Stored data
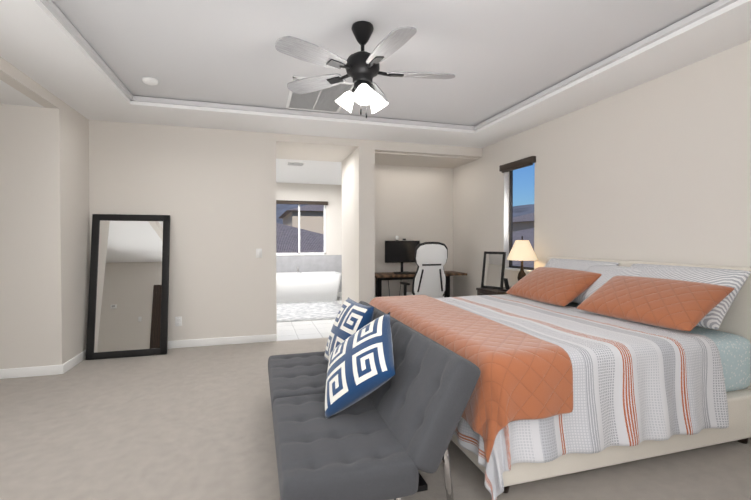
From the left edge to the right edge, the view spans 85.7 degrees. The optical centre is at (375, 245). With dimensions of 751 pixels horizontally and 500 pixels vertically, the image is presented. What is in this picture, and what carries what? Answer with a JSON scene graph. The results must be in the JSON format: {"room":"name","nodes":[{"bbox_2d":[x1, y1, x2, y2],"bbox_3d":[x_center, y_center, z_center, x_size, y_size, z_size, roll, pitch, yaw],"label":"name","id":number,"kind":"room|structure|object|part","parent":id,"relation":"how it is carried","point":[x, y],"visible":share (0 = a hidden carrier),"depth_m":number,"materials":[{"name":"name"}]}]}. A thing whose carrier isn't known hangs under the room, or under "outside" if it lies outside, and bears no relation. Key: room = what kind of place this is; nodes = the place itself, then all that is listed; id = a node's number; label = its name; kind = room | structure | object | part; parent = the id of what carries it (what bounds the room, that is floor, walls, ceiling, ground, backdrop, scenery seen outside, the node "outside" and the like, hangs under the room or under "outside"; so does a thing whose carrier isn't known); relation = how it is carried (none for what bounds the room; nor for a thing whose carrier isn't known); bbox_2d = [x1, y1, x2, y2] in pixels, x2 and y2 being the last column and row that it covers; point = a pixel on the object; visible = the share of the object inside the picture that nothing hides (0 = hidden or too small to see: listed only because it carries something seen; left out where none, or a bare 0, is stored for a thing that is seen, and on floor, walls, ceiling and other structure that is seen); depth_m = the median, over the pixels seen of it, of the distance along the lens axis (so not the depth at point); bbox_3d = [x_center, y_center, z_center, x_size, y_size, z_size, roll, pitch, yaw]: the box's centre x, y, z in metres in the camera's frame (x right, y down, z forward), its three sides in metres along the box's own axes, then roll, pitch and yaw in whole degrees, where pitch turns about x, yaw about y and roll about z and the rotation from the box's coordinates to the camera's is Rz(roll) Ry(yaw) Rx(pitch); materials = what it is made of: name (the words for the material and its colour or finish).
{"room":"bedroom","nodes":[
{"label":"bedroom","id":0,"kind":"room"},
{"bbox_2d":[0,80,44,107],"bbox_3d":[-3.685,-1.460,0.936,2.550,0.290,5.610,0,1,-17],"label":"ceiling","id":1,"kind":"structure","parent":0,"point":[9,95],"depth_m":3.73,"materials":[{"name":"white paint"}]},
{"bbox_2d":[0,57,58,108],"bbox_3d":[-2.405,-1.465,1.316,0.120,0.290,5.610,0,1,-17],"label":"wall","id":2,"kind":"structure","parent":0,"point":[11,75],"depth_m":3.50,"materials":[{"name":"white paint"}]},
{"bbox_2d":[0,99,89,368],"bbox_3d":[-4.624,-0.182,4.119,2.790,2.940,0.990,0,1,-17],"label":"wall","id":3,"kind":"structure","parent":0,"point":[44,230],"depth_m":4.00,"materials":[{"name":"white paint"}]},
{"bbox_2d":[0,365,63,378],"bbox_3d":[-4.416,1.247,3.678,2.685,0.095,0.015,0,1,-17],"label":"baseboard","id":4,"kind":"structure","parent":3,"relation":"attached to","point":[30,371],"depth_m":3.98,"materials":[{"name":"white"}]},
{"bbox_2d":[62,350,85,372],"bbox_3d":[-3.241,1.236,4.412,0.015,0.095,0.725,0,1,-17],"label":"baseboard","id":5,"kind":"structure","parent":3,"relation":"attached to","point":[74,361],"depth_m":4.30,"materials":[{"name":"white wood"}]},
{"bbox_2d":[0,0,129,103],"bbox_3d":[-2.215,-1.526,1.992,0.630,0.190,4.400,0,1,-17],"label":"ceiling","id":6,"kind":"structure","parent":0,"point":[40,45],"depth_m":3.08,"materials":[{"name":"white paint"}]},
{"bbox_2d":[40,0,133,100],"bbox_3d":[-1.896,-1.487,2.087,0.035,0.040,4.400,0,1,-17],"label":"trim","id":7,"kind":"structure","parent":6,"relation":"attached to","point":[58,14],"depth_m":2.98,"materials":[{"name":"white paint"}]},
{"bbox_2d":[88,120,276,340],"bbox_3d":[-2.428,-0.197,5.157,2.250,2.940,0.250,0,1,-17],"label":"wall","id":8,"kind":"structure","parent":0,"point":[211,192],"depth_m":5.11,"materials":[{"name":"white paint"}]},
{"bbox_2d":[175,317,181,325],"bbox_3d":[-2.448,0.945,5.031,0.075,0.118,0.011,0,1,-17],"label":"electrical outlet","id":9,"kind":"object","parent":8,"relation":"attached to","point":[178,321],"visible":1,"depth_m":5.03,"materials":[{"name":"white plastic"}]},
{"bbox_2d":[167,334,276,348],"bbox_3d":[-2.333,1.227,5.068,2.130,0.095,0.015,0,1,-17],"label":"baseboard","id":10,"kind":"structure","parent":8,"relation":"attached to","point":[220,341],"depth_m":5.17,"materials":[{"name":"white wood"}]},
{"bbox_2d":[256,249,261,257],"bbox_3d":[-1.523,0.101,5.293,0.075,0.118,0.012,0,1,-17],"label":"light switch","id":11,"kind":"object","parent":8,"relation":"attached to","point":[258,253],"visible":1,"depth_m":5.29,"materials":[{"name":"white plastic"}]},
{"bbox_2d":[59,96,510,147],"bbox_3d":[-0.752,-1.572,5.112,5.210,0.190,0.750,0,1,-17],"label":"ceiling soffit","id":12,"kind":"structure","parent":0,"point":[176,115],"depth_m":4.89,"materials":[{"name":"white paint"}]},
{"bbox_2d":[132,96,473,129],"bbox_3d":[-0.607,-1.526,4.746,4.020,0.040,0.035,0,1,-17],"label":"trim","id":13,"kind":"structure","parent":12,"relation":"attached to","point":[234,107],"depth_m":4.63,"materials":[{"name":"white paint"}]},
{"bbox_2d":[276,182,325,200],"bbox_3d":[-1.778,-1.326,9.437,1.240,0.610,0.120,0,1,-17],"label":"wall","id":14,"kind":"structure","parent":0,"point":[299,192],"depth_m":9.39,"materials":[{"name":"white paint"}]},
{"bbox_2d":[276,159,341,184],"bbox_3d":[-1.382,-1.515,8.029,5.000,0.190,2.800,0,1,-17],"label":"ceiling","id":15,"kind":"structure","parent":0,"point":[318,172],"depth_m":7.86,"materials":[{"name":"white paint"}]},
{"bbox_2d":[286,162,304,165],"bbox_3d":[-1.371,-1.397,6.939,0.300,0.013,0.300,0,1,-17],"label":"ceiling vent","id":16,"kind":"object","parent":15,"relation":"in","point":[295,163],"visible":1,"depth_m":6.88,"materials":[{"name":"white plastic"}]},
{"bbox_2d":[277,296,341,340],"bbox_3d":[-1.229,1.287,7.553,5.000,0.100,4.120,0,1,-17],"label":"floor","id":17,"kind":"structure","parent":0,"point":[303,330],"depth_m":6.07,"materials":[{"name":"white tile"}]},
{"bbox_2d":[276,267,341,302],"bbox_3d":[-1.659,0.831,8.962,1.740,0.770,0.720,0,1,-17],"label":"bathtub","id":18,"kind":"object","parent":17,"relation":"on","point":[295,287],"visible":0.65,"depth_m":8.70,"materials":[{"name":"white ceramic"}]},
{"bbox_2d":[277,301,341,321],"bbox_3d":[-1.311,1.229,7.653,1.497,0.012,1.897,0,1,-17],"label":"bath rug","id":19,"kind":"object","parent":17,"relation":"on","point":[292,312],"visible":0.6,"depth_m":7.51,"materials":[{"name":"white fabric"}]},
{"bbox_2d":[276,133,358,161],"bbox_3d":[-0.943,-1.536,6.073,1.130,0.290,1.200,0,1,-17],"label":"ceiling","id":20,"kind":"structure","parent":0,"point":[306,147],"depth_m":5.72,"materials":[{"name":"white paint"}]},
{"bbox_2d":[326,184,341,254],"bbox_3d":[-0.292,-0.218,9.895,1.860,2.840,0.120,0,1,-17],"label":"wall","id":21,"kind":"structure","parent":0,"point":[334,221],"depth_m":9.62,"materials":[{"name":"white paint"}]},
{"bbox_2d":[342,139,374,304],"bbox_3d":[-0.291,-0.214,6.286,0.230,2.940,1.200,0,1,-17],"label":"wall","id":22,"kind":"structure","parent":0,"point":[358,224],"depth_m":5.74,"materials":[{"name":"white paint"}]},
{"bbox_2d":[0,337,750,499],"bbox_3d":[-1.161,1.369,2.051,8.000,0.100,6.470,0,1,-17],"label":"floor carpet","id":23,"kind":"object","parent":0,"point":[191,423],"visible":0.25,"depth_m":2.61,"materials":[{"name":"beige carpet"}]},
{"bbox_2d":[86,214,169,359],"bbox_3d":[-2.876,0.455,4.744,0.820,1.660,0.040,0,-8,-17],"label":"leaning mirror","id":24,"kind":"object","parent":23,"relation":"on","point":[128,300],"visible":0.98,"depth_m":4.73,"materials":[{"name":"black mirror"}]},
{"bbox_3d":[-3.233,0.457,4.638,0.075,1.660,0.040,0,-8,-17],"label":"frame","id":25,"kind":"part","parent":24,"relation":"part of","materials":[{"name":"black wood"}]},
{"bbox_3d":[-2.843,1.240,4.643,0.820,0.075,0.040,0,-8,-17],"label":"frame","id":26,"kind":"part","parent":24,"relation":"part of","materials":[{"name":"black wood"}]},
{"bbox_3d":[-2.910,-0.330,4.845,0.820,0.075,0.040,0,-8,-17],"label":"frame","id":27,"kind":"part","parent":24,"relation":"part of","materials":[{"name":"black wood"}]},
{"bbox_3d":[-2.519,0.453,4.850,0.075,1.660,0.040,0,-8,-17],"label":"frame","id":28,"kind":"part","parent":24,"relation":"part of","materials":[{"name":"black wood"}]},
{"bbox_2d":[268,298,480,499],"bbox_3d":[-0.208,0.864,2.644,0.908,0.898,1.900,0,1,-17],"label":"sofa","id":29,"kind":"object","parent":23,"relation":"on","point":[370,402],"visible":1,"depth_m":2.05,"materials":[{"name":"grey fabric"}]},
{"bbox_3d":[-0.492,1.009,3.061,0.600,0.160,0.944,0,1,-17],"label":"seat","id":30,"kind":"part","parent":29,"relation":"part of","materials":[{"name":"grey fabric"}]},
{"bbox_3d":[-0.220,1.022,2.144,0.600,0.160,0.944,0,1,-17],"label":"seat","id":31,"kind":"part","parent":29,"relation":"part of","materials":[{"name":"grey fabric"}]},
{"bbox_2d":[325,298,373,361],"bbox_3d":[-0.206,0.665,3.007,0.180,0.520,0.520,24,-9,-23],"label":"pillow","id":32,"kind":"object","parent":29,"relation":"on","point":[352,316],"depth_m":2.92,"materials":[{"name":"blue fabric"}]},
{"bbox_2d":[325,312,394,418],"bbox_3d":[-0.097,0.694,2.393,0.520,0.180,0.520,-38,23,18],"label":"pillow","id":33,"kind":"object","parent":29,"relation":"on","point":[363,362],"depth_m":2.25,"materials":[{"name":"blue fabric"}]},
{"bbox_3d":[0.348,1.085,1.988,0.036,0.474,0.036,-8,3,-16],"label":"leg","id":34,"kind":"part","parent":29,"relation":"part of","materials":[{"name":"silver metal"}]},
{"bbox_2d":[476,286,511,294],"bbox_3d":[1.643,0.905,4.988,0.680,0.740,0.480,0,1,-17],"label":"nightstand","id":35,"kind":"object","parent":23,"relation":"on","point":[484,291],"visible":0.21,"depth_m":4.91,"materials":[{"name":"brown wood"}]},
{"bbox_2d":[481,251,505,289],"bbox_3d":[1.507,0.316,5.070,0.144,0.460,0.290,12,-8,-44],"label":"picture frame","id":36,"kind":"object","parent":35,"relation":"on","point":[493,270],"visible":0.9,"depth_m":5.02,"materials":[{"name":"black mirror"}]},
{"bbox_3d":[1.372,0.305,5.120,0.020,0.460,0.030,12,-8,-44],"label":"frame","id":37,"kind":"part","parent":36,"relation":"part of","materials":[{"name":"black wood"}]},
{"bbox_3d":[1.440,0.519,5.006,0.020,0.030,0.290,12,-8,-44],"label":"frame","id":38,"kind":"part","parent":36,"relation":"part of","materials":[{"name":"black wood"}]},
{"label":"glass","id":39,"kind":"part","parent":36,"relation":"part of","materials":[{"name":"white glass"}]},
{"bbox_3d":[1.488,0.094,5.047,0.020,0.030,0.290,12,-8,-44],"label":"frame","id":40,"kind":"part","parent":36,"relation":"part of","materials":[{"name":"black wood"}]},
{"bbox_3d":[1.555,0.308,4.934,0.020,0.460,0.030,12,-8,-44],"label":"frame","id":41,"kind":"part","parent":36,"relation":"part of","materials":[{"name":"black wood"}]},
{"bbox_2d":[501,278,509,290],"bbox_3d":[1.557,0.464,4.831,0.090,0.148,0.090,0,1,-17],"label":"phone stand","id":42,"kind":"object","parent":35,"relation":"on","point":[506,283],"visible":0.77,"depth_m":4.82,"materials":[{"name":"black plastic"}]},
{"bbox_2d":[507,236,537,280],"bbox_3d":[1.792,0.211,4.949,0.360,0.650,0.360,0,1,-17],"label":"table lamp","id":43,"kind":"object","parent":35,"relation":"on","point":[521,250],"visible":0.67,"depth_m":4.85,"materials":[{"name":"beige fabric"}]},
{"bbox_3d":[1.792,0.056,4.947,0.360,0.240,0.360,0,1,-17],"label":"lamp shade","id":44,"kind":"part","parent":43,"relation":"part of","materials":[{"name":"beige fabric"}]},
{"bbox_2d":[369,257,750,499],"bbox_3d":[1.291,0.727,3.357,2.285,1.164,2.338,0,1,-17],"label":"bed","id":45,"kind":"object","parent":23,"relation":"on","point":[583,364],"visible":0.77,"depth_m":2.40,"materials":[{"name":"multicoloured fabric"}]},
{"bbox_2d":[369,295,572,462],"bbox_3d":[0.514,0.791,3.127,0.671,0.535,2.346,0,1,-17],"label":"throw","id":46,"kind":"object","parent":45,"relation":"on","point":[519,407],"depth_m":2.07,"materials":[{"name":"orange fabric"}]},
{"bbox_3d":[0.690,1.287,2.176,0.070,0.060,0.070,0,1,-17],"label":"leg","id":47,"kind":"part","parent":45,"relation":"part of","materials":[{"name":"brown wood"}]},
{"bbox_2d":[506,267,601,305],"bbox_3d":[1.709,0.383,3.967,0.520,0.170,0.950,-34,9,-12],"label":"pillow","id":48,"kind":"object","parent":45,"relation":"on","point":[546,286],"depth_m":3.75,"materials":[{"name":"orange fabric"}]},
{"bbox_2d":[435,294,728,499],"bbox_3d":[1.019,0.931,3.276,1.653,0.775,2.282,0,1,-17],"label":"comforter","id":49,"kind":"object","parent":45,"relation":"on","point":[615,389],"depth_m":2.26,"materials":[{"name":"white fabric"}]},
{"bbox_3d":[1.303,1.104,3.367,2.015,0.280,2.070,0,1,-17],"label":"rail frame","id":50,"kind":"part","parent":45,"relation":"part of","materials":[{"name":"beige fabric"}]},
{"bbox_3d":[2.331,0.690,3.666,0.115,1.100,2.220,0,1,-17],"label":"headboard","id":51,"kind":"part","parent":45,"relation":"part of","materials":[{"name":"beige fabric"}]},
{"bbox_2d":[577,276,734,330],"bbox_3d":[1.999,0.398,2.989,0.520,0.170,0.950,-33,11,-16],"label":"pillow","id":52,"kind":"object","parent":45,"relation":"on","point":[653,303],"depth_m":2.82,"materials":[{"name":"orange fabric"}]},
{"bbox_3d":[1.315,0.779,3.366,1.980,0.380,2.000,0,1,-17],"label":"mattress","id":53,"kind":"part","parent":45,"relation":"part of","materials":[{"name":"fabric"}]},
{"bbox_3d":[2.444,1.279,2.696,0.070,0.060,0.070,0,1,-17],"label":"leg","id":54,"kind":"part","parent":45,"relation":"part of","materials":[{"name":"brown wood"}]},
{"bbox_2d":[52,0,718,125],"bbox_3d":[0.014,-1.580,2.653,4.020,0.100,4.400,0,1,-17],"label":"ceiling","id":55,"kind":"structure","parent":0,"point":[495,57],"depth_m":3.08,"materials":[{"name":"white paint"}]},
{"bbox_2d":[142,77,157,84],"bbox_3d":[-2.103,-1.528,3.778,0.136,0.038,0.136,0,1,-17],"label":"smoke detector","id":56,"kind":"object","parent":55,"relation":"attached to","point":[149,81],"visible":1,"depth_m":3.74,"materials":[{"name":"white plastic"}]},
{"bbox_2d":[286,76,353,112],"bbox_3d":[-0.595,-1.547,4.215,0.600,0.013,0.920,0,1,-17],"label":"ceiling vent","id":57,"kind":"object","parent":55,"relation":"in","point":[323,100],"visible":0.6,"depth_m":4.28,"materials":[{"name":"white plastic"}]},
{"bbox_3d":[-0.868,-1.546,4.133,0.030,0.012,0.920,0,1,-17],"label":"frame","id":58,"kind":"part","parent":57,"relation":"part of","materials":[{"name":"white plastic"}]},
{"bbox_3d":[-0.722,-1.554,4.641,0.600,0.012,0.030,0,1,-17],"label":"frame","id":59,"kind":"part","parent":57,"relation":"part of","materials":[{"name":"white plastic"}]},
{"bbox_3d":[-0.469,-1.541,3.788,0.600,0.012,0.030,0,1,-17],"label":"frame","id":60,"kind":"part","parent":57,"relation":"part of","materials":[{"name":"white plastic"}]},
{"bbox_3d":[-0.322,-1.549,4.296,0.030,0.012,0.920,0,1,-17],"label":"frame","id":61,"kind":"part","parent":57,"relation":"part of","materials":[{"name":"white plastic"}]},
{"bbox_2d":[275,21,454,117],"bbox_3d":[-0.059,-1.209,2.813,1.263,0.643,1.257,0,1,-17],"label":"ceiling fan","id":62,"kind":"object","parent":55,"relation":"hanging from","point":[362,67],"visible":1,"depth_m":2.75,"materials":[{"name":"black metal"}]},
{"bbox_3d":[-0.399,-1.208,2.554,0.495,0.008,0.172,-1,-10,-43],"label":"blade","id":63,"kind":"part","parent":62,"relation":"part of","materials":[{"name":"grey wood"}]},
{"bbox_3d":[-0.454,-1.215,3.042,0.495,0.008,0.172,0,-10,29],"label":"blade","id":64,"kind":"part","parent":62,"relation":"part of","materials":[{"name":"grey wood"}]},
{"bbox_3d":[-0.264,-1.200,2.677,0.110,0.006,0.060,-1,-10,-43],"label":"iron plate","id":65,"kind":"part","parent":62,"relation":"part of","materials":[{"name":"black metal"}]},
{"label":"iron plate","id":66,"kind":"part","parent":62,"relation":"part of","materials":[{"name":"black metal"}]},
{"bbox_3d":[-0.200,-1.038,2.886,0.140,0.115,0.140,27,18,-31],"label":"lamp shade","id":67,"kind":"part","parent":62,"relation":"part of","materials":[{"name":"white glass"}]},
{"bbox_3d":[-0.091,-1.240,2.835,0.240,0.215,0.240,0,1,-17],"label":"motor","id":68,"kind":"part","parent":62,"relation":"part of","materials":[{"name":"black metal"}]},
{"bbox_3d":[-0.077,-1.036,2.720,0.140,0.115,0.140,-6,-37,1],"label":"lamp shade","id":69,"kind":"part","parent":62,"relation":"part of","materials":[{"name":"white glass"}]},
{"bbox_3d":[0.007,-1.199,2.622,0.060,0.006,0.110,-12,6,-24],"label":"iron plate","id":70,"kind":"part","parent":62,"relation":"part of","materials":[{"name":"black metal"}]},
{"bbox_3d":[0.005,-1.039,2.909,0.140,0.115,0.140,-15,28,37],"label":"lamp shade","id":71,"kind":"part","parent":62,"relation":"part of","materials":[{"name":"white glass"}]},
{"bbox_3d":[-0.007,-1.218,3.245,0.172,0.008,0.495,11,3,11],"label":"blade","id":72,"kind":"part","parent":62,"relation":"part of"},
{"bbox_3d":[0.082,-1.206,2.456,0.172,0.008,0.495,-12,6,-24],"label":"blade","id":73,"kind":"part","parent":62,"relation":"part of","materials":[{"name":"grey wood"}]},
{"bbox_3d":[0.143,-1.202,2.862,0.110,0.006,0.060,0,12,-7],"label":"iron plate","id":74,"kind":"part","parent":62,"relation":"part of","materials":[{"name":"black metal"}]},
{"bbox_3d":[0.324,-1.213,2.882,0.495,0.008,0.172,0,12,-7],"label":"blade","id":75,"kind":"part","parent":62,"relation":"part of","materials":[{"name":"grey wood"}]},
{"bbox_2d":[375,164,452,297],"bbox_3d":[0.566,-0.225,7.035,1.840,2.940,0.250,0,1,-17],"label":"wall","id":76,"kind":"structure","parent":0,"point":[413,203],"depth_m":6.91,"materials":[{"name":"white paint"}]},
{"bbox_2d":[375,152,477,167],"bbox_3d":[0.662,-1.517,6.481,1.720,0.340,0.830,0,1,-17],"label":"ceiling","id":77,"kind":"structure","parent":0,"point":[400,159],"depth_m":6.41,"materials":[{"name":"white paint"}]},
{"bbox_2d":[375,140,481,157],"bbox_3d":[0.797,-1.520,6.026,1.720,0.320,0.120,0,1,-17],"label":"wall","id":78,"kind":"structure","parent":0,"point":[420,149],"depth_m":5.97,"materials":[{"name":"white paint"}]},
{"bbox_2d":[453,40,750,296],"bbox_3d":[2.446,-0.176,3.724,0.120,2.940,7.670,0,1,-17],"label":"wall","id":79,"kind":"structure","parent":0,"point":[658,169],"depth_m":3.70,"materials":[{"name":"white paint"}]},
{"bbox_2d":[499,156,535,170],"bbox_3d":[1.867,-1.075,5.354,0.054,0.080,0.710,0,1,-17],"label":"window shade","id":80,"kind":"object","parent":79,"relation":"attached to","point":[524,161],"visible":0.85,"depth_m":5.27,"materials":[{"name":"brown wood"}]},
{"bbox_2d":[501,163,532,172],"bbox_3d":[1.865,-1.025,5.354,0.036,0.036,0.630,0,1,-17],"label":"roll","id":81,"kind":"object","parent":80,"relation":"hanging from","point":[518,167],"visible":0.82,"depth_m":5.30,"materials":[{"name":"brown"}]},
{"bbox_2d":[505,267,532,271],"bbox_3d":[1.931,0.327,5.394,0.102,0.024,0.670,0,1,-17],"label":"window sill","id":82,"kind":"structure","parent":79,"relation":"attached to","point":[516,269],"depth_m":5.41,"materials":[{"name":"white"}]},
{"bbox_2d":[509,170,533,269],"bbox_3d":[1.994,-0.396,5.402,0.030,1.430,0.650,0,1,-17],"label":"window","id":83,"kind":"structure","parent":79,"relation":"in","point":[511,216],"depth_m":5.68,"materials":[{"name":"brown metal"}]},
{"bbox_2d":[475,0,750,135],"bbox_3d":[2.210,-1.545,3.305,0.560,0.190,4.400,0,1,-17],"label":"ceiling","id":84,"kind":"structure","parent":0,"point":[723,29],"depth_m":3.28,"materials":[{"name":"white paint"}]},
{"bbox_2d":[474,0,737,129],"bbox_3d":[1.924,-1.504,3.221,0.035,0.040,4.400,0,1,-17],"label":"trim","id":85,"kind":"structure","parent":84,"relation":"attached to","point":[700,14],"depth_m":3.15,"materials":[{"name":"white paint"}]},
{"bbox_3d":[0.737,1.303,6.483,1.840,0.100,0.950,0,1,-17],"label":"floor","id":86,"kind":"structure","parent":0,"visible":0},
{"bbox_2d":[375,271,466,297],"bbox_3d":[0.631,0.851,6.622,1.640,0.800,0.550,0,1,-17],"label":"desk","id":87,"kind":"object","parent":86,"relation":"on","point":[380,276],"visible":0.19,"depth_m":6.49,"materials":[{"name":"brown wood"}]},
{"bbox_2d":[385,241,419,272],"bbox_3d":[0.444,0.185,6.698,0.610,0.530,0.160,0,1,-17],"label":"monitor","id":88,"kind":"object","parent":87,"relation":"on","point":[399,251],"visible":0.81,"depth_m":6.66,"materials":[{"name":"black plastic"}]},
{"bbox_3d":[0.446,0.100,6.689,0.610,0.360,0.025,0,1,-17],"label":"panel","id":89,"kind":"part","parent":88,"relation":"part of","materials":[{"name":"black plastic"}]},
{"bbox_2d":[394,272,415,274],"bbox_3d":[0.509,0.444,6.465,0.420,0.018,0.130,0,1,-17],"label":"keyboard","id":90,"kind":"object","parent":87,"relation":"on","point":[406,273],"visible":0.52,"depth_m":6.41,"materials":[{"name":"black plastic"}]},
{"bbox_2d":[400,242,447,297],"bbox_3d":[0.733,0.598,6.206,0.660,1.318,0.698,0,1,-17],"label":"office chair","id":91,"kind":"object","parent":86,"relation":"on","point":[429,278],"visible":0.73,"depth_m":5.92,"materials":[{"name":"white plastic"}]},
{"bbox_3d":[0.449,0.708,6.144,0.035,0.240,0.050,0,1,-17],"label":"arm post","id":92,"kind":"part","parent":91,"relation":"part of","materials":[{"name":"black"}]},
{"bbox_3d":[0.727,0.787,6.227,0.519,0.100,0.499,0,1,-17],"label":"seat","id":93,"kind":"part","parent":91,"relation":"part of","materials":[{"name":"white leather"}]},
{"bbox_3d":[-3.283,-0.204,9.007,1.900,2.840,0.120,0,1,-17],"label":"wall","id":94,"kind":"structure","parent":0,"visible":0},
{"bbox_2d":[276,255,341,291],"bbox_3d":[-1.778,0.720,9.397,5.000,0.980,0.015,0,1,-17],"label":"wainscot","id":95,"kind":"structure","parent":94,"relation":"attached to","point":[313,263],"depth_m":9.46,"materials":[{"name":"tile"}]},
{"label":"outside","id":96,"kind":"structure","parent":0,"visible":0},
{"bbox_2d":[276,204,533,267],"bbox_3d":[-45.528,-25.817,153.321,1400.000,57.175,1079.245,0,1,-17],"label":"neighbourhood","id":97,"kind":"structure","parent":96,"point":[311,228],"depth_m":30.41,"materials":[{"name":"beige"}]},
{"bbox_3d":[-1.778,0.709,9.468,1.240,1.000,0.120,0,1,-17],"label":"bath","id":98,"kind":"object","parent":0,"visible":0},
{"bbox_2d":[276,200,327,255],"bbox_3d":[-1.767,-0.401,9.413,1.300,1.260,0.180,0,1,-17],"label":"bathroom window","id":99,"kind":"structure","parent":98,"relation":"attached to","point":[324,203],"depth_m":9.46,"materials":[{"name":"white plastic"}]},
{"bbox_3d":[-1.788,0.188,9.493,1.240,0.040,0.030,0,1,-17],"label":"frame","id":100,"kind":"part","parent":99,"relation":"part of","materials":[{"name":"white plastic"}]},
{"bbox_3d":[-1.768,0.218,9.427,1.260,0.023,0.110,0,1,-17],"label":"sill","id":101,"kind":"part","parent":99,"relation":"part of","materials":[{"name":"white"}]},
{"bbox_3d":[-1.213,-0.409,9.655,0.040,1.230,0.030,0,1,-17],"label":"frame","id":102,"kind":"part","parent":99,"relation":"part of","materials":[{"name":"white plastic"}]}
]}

> _WORK ITEM_
Your answer should be a single number: how many lines in the preceding entries contain "sill".

> _SOLUTION_
2